Has there been any progress on this issue? I'm in the process of updating a package of mine to use multidplyr, and I just ran into the same problem.
In addition, if I call the function and pass in the number of cores to use (8, in this case), only four of those display heavy activity in my CPU history. If I run the same code without running it as a function, all 8 cores display heavy activity.
I run into the same problem.
For now I need to go back and use the beta version which work out OK
remotes::install_github("tidyverse/multidplyr#10")
In addition, if I call the function and pass in the number of cores to use (8, in this case), only four of those display heavy activity in my CPU history. If I run the same code without running it as a function, all 8 cores display heavy activity.
Also having this problem, opened a new issue: #123
I would like to wrap multidplyr code into a function, since I am applying the parallelised multidplyr code to multiple datasets.

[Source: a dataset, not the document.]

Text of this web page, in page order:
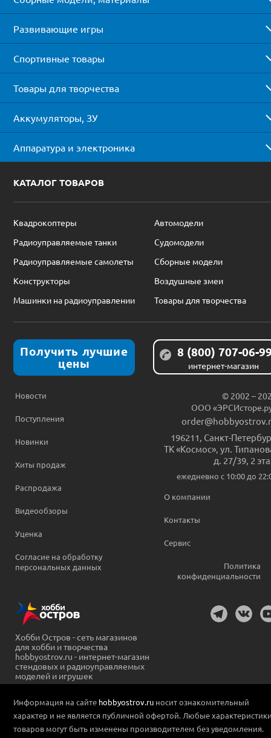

However, this significantly slows the processing speed, to a point where the parallelisation of the code is not advantageous anymore in terms of run time.
Is there a fix for this? Am I doing something incorrectly? I believe that this may have something to do with the global environment vs local environment to the user-defined function.
Below is an example to illustrate the effect of wrapping multidplyr functions into a user-defined function in terms of run time.